As this is a simple workflow, there’s not much dependencies here.
suppressMessages(library(SynExtend))
suppressMessages(library(RSQLite))
ftps <- c("https://ftp.ncbi.nlm.nih.gov/genomes/all/GCF/948/472/415/GCF_948472415.1_JK4103/",
"https://ftp.ncbi.nlm.nih.gov/genomes/all/GCF/036/010/405/GCF_036010405.1_ASM3601040v1/")
adds <- mapply(SIMPLIFY = TRUE,
USE.NAMES = FALSE,
FUN = function(x, y) {
paste0(x,
"/",
y[10],
c("_genomic.fna.gz",
"_genomic.gff.gz",
"_protein.faa.gz"))
},
x = ftps,
y = strsplit(x = ftps,
split = "/",
fixed = TRUE))
fnas <- adds[1, ]
gffs <- adds[2, ]
amns <- adds[3, ]
dbpath <- tempfile()
conn01 <- dbConnect(SQLite(), dbpath)
genecalls2 <- vector(mode = "list",
length = length(gffs))
for (m1 in seq_along(fnas)) {
Seqs2DB(seqs = fnas[m1],
type = "FASTA",
dbFile = conn01,
identifier = as.character(m1),
verbose = TRUE)
genecalls2[[m1]] <- gffToDataFrame(GFF = gffs[m1],
Verbose = TRUE)
}
## Reading FASTA file chunk 1
##
## 3 total sequences in table Seqs.
## Time difference of 0.92 secs
##
## ================================================================================
## Time difference of 1.323431 mins
## Reading FASTA file chunk 1
##
## Added 1 new sequence to table Seqs.
## 4 total sequences in table Seqs.
## Time difference of 1.02 secs
##
## ================================================================================
## Time difference of 1.521185 mins
names(genecalls2) <- seq(length(genecalls2))

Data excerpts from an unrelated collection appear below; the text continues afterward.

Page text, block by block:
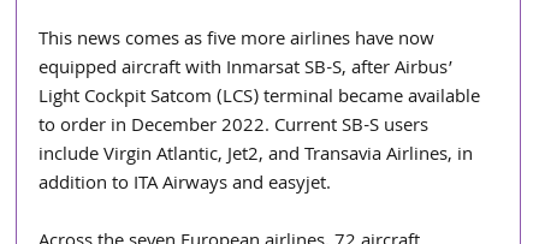
This news comes as five more airlines have now
equipped aircraft with Inmarsat SB-S, after Airbus’
Light Cockpit Satcom (LCS) terminal became available
to order in December 2022. Current SB-S users
include Virgin Atlantic, Jet2, and Transavia Airlines, in
addition to ITA Airways and easyjet.
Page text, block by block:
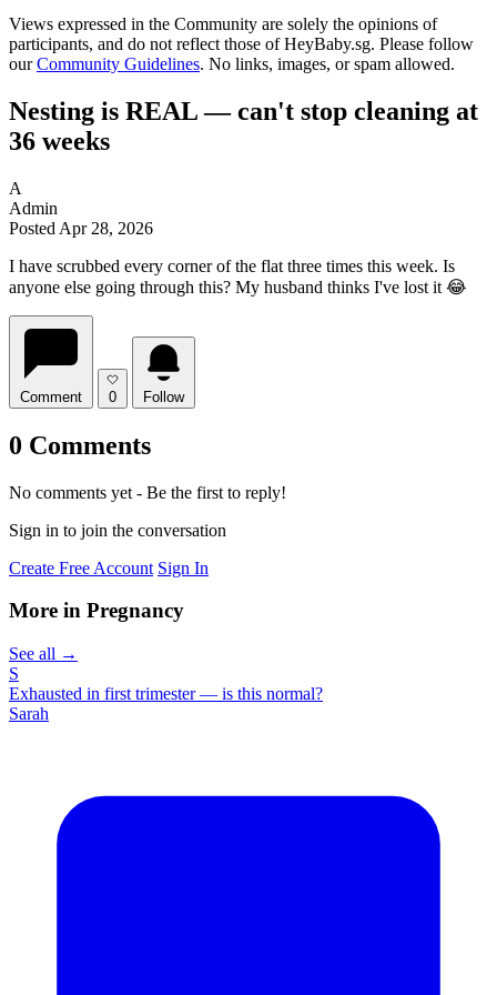
Views expressed in the Community are solely the opinions of
participants, and do not reflect those of HeyBaby.sg. Please follow
ourCommunity Guidelines. No links, images, or spam allowed.
Nesting is REAL — can't stop cleaning at
36 weeks
A
Admin
Posted Apr 28, 2026
I have scrubbed every corner of the flat three times this week. Is
anyone else going through this? My husband thinks I've lost it 😂
Comment 0 Follow
0 Comments
No comments yet - Be the first to reply!
Sign in to join the conversation
Create Free Account Sign In
More in Pregnancy
See all →
S
Exhausted in first trimester — is this normal?
Sarah
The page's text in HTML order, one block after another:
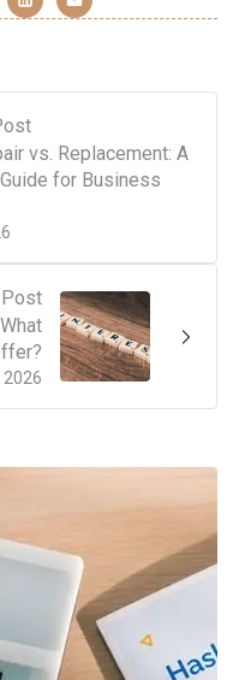
vs. Replacement: A
for Business
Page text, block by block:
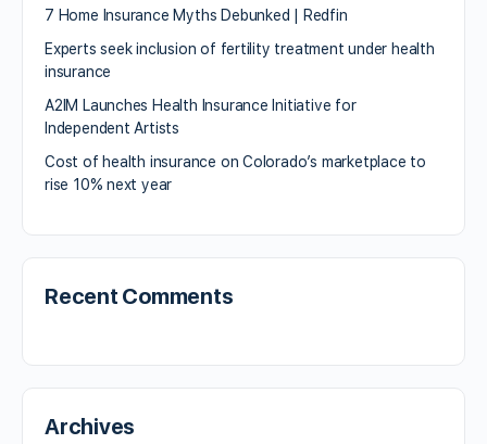
7 Home Insurance Myths Debunked | Redfin
Experts seek inclusion of fertility treatment under health
insurance
A2IM Launches Health Insurance Initiative for
Independent Artists
Cost of health insurance on Colorado’s marketplace to
rise 10% next year
Recent Comments
Archives
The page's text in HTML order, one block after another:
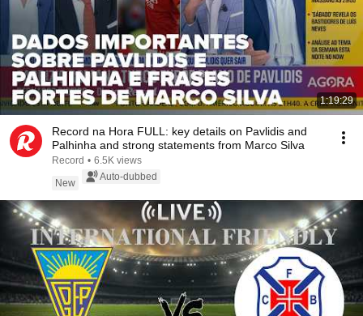
1:19:29
Record na Hora FULL: key details on Pavlidis and
Palhinha and strong statements from Marco Silva
Record • 6.5K views
New
Auto-dubbed
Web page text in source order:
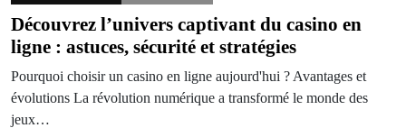
Découvrez l’univers captivant du casino en
ligne : astuces, sécurité et stratégies
Pourquoi choisir un casino en ligne aujourd'hui ? Avantages et
évolutions La révolution numérique a transformé le monde des
jeux…
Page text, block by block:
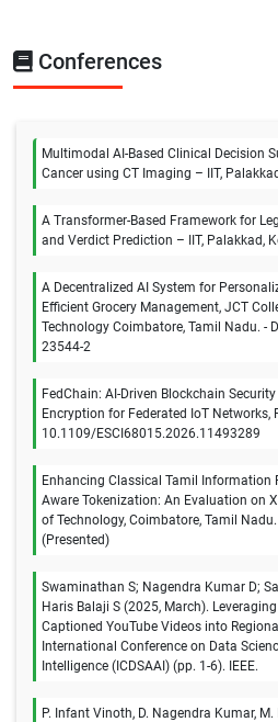
Conferences
Multimodal AI-Based Clinical Decision
Cancer using CT Imaging – IIT,
A Transformer-Based Framework for
and Verdict Prediction – IIT, Palakkad,
A Decentralized AI System for
Efficient Grocery Management, JCT
Technology Coimbatore, Tamil Nadu. -
23544-2
FedChain: AI-Driven Blockchain
Encryption for Federated IoT Networks,
10.1109/ESCI68015.2026.11493289
Enhancing Classical Tamil Information
Aware Tokenization: An Evaluation on
of Technology, Coimbatore, Tamil
(Presented)
Swaminathan S; Nagendra Kumar D;
Haris Balaji S (2025, March).
Captioned YouTube Videos into
International Conference on Data
Intelligence (ICDSAAI) (pp. 1-6). IEEE.
P. Infant Vinoth, D. Nagendra Kumar, M.
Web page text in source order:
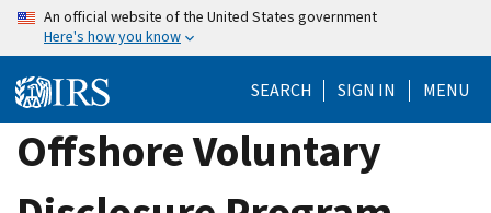
Skip
content
An official website of the United States government
Here's how you know
SEARCH SIGN IN MENU
Offshore Voluntary
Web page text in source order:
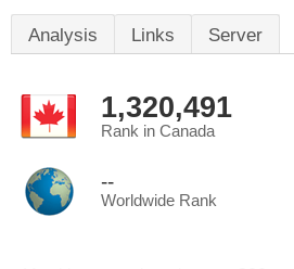
Analysis Links Server
1,320,491
Rank in Canada
--
Worldwide Rank
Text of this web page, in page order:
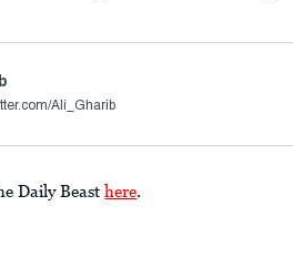
Ali_Gharib
Daily Beast here.
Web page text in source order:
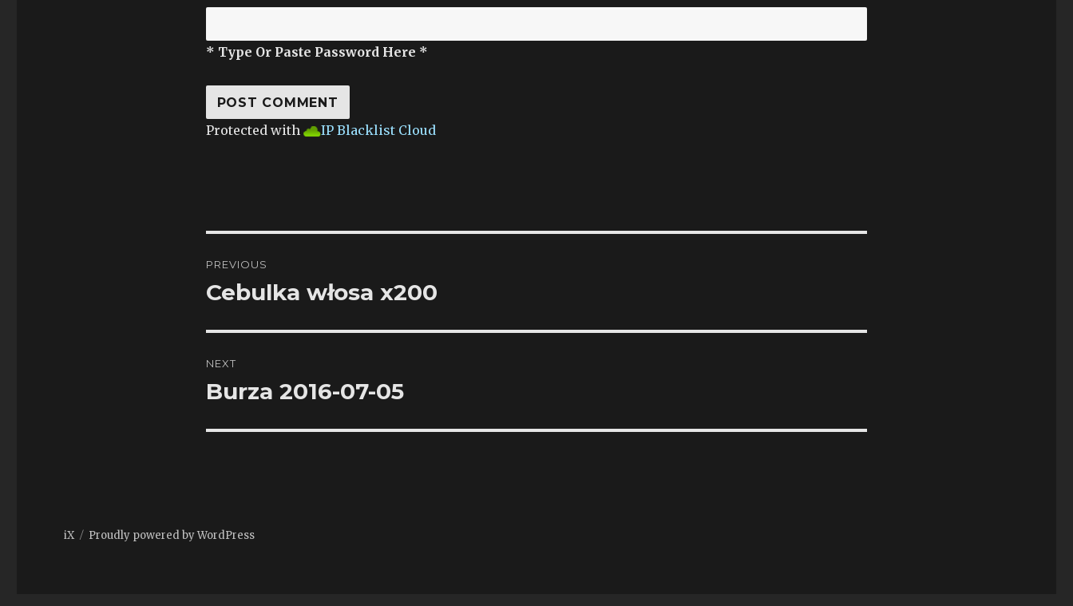
* Type Or Paste Password Here *
Protected with IP Blacklist Cloud
navigation
PREVIOUS
Previous
Cebulka włosa x200
NEXT
Next
Burza 2016-07-05
iX Proudly powered by WordPress
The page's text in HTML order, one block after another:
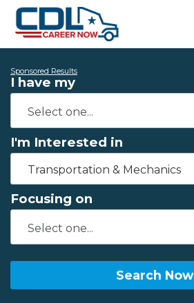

syn <- FindSynteny(dbFile = conn01,
verbose = TRUE)
## ================================================================================
##
## Time difference of 61.74 secs
l01 <- NucleotideOverlap(SyntenyObject = syn,
GeneCalls = genecalls2,
Verbose = TRUE)
##
## Reconciling genecalls.
## ================================================================================
## Finding connected features.
## ================================================================================
## Time difference of 0.4725101 secs
PrepareSeqs(SynExtendObject = l01,
DataBase01 = conn01,
Verbose = TRUE)
## Preparing overhead data.
## ================================================================================
## Complete!
## Time difference of 1.649381 secs
p01 <- SummarizePairs(SynExtendObject = l01,
DataBase01 = conn01,
Verbose = TRUE,
IndexParams = list("K" = 5))
## Collecting pairs.
## ================================================================================
## Time difference of 1.423786 mins
p02 <- ClusterByK(SynExtendObject = p01,
Verbose = TRUE,
ShowPlot = TRUE)
## ================================================================================
## Time difference of 2.559679 secs
p03 <- CompetePairs(SynExtendObject = p02[p02$ClusterID %in% which(attr(x = p02,
which = "Retain")), ],
Verbose = TRUE,
PollContext = TRUE)
## ================================================================================
## Time difference of 0.5909169 secs
hist(x = p03$PID,
breaks = seq(from = 0,
by = 0.01,
to = 1),
xaxs = "i",
yaxs = "i",
main = "Single ortholog pairs with background scores included",
xlab = "PID")
SynExtend has been a bit of a meandering project. Part of the reason for it living in the research doldrums for so long is that there aren’t particularly good methods for benchmarking orthology inference, particularly in the space where this tool is intended for use. The goal here was to build a backbone of orthology inference for use with prokaryotic genomic data at the scale of genbank. This site and these examples are still under construction.